2. `REBUILD` in current implementation will rebuild the whole datamap, which will discard the old datamap storage -- in most of the scenarios, it is not needed. Besides, while generating the new datamap data, we didn't clear up the old data first, which cause rebuild failure.
It seems that currently for all types of datamap in carbondata, only `MV` needs to rebuild explicitly.
Index datamap (inlcuding lucene, bloomfilter) and preaggregate datamap (including timeseries) organize the datamap data by segment which maps to the segment in main table. So we can manage the datamap data in fine granularity:
11. For deferred-rebuild datamap, if we fire `REBUILD DATAMAP` command on it, carbondata will generate datamap data for the segments which does not have the datamap data yet.
12. If all the segments already have datamap data, this command will return immediately.

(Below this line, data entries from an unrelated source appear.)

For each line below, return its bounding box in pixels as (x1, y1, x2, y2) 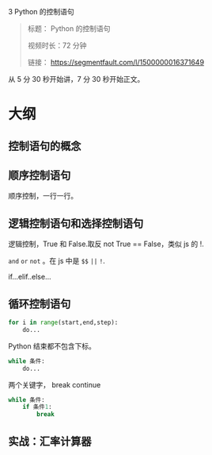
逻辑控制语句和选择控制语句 (8, 217, 144, 230)
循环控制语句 (8, 297, 71, 310)
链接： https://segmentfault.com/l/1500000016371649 (27, 58, 204, 67)
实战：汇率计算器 (8, 434, 92, 448)
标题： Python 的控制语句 (27, 24, 111, 33)
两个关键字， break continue (8, 380, 101, 389)
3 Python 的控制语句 (8, 7, 75, 16)
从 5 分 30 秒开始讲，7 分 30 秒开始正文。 (8, 75, 145, 83)
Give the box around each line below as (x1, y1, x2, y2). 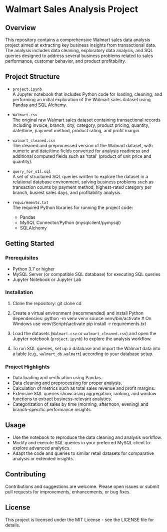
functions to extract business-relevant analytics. (12, 396, 112, 402)
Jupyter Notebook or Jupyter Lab (12, 277, 81, 283)
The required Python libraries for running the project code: (12, 204, 133, 210)
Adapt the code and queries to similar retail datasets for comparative (12, 450, 154, 456)
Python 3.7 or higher (12, 265, 55, 272)
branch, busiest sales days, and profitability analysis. (12, 189, 121, 195)
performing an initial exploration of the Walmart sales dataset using (12, 96, 151, 102)
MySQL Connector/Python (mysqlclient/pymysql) (19, 219, 121, 225)

13. If this datamap is non-deferred-rebuild, this command will return with error message.
14. In case of concurrent rebuilding, we will block concurrent data rebuilding for one datamap. A lock will be used to achieve this.
For MV datamap, it seems that by default it is deferred-rebuild by default. And the structure of datamap data is different from other datamaps. We will leave it as it is, which means user will explicitly rebuild datamap for it, we only have to ensure:
21. Since MV datamap is by default deferred-rebuild, `WITH DEFERRED REBUILD` is not needed for MV datamap, or we should explicit specify `WITH DEFERRED REBUILD` while creating MV datamap. I'd preferred to the former.
22. Block concurrent rebuilding for one MV datamap.
The last one:
31. Since deferred-rebuild is also a datamap property, how about letting the user specify it explicity in DMPROPERTIES?
REBUILD DATAMAP is implemented only for the full refresh, not done for
incremental data loading, that's why it tries to refresh all the segments
irrespective of it is already built or not. We are planning for the
incremental rebuilding of datamap in the next version.
I feel we can block creating datamap with deferred rebuild and rebuilding of
datamap for index datamaps in current code as we generate index online while
doing the loading of data. We can unblock the rebuild feature for index
datamap after we finish the incremental rebuilding of datamap framework.